Blair sat up in astonishment.
"I mean while you're at college. After that I shall stop the allowance entirely, and you will go to work. You will go on a salary, like any other man." Her mouth clicked shut in a tight line of satisfaction.
The color flew into Blair's face. "Why!" he said. "You are awfully good, Mother. Really, I--"
"I know all about this business of your engagement to Elizabeth,"
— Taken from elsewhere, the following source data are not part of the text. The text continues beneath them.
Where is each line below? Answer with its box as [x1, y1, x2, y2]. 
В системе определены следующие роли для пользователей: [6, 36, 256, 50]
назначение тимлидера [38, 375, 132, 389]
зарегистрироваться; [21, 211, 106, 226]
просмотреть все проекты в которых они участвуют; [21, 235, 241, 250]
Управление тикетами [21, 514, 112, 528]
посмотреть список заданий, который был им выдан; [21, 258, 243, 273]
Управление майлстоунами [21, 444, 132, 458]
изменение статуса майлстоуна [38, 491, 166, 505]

Mrs. Maitland broke in, "though you didn't see fit to tell me about it yourself." There was something in her voice that would have betrayed her to any other hearer; but Blair, who was sensitive to Mrs. Richie's slightest wish, and careful of old Cherry-pie's comfort, and generously thoughtful even of Harris-- Blair, absorbed in his own apprehensions, heard no pain in his mother's voice. "I know all about it," Mrs. Maitland went on. "I won't have you call yourselves engaged until you are out of college, of course. But I have no objection to your looking forward to being engaged, and married, too. It's a good thing for a young man to expect to be married; keeps him clean."
Blair was struck dumb. Evidently, though she did not know what had happened, she did know that he had been engaged. Yet she was not going to take his head off! Instead she was going to increase his allowance because, apparently, she approved of him!
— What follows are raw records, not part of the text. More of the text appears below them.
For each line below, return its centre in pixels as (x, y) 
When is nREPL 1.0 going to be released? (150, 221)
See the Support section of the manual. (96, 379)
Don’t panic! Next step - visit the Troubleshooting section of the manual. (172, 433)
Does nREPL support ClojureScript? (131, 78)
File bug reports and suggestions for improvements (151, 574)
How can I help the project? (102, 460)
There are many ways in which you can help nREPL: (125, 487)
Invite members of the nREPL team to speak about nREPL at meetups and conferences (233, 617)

"So I want to tell you," she went on, "though you have not seen fit to tell me anything, that I'm willing you should marry Elizabeth, as soon as you can support her. And you can do that as soon as you graduate, because, as I say, when you are in the Works, I shall pay you"--her iron face lighted--"I shall pay you _a salary!_ a good salary."
More money! Blair laughed with satisfaction; the prospect soothed the sting of Elizabeth's "meanness"--which was what he called it, when he did not remember to name it, darkly, "faithlessness." He was so comforted that he had, for the first time in his life, an impulse to confide in his mother; "Elizabeth got provoked at me"-- there was a boyish demand for sympathy in his tone; "and--"
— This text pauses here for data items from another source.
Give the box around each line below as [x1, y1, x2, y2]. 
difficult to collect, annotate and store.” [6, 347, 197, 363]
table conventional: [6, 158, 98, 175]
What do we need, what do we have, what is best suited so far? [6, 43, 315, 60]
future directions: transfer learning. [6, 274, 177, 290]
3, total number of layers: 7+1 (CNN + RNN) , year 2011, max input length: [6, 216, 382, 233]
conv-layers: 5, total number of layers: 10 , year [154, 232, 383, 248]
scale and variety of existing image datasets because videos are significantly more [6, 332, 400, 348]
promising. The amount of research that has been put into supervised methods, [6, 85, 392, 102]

But Mrs. Maitland interrupted him. "Come along," she said, chuckling. She got up, pulled her bonnet straight, and gave her son a jocose thrust in the ribs that made him jump. "I can't waste time over lovers' quarrels. Patch it up! patch it up! You can afford to, you know, before you get married. You'll get your innings later, my boy!" Still chuckling at her own joke, she slammed down the top of her desk and tramped into the outer office.
Blair turned scarlet with anger. The personal familiarity extinguished his little friendly impulse to blurt out his trouble with Elizabeth, as completely as a gust of wind puts out a scarcely lighted candle. He got up, his teeth set, his hands clenched in his pockets, and followed his mother through the Yards--vast, hideous wastes, scorching in the September heats, full of endless rows of pig, piles of sc.r.a.p, acres, it seemed to Blair, of slag. The screeching clamor of the place reeked with the smell of rust and rubbish and sour earth, and the air was vibrant with the clatter of the "buggies" on the narrow-gauge tracks that ran in a tangled network from one furnace to another.
Blair, trudging along behind his mother, cringing at the ugliness of everything about him, did not dare to speak; he still felt that dig in the ribs, and was so angry he could not have controlled his voice.